Vic s'approcha d'elle.
— « Comme les choses se présentent, » murmura-t-il, « je me demande ce qui se passerait si…»
Il glissa les mains sous elle, le long de ses côtes, et la releva aisément, la retournant dans le même mouvement. Il lui prit la taille et leurs lèvres se rencontrèrent.
Oui, elle était réelle, sans l'ombre d'un doute. Sa chair était chaude, sèche et ferme, et lui faisait tout l'effet qu'on pourrait imaginer.
Margo ne se débattit pas. Cela le surprit. Une des choses dont il était certain c'était qu'elle devait se débattre quand on l'embrassait. Quand n'importe qui l'embrassait.
— « Laisse-moi, » murmura-t-elle, démentie par tout son corps et ses bras eux-mêmes. « Laisse-moi. Rudy…»
Vic la reposa doucement sur le divan. Oui, Rudy.
Il fallait être complaisant envers les folies à trois dimensions. Il ne suffisait pas de dire : ceci ne peut pas être vrai, donc ce n'est pas vrai, et je peux l'ignorer. Il avait au moins appris cela.
De plus, comment séparer le réel de l'imaginaire ? Un homme en train de rêver et le sachant pouvait fort bien être tué par un homme debout près de son corps endormi.
— « Que veux-tu à Rudy ? » chuchota Margo.
— « Quelle importance ? »
— « Ça pourrait en avoir, » dit-elle d'un ton expressif, « après… »
Voilà qui était intéressant.
Mais Vic n'eut pas le temps d'y penser, car Rudy choisit ce moment pour se manifester, petit, gros et chauve.
Rudy n'avait pas de visage. Ni rien qui lui en tienne lieu. Il était tout simplement en blanc, comme une enveloppe sans suscription.
— « Salut, Rudy, » dit Vic, s'approchant de lui. « J'ai quelque chose pour toi. »
Derrière Vic, Margo fredonnait tranquillement « Ich liebe dich », de Grieg.
Comme Rudy n'avait même pas de visage, il n'y avait pas de raison pour ne pas lui tirer dans le dos, comme prévu.
Pourtant, Vic ne put s'y résoudre. Il frappa plutôt Rudy à la tempe avec la crosse de son revolver, et Rudy se recroquevilla paisiblement. Vic se tourna vers Margo.
— « Tu parlais de ce qui se passerait après, » remarqua-t-il.
— « Tu devais lui tirer dans le dos, » dit-elle, intriguée.
— « Eh bien, je ne l'ai pas fait, » dit Vic. « Quelle importance ? »
Apparemment, ça n'avait pas d'importance. Elle ne se souciait pas plus que lui de Rudy-sans-visage. Elle ne lui jeta même pas un regard. Comme Vic la reprenait dans ses bras, elle fredonnait de nouveau « Ich liebe dich ».
*
* *
Non, les astérisques ci-dessus n'ont pas la signification qu'on leur prête d'ordinaire.

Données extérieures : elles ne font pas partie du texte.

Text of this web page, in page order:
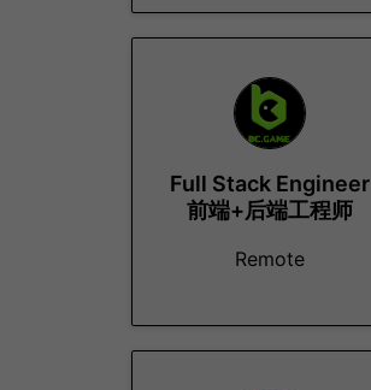
Full Stack Engineer
前端+后端工程师
Remote
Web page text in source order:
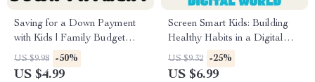
Saving for a Down Payment
with Kids | Family Budget
Checklist | How to Save for a
Down Payment with Kids |
US $9.98 -50%
US $4.99
Screen Smart Kids: Building
Healthy Habits in a Digital
World | Printable Parenting
Guide | Digital Download on
US $9.32 -25%
US $6.99

Vic avait conscience d'avoir été volé, sans savoir qui lui avait volé quoi.
Il ignorait d'où il venait, ce qu'il y faisait, et même s'il y faisait quelque chose.
Il se frayait un chemin à travers une incroyable forêt de serre, qui ressemblait à un paysage de Vénus tel qu'on se le représente, mais qui de toute évidence n'était pas Vénus.
Trempé de sueur dans la chaleur humide et poisseuse, il se dit qu'un homme qui voyait des choses qui n'existaient pas ne pouvait pas exister, était complètement fou, et qu'il était le seul à être normal.
De savoir que des tas de dingues avaient la même impression ne l'aidait pas beaucoup. Malgré ses efforts, il avait du mal à croire qu'il était fou.
Bon, très bien ; supposons alors qu'il soit sain d'esprit. Un homme sain, affligé d'hallucinations (si les termes ne se contredisaient pas) devrait pouvoir contrôler les choses dans une certaine mesure. Il devrait pouvoir influencer les événements selon son désir, voir ce qu'il voulait voir.
Vic abattit un rideau de hautes herbes fumantes d'humidité et se trouva nez à nez avec une jeune femme.
Sans savoir s'il devait rire ou pleurer, il sentit qu'une de ces deux réactions s'imposait. La femme avait une beauté toute naturelle et portait, avec le même naturel, un corsage rayé et un short ultra-court.
— « Grâce au ciel, je vous retrouve ! » haleta-t-elle. « La base est détruite. Les tarentules géantes sont en train de dévorer les…»
— « Pour l'amour du ciel, » s'écria Vic. « Laisse tomber les tarentules géantes. Tout ce fatras est peut-être dans le scénario, mais tu n'es pas obligée de me le ressortir, n'est-ce pas ? »
— « J'aurais dû le savoir, » dit-elle amèrement. « Tu vas dire que tout est de ma faute. »
— « Rien n'est de ta faute. Je t'ai juste demandé de laisser tomber les tarentules géantes. Comment t'appelles-tu, cette fois-ci ? »
— « Cette fois-ci ? » s'exclama-t-elle.
— « Aucune importance. Dis-moi ton nom. »
— « Carol Jones. Je…»
Il lui prit le bras. Elle haletait toujours, et tremblait de peur. Il ne lui en voulait pas. Les tarentules géantes n'existaient pas, bien sûr, mais leur seule idée la terrifiait, comme une femme peut être terrorisée par une souris imaginaire.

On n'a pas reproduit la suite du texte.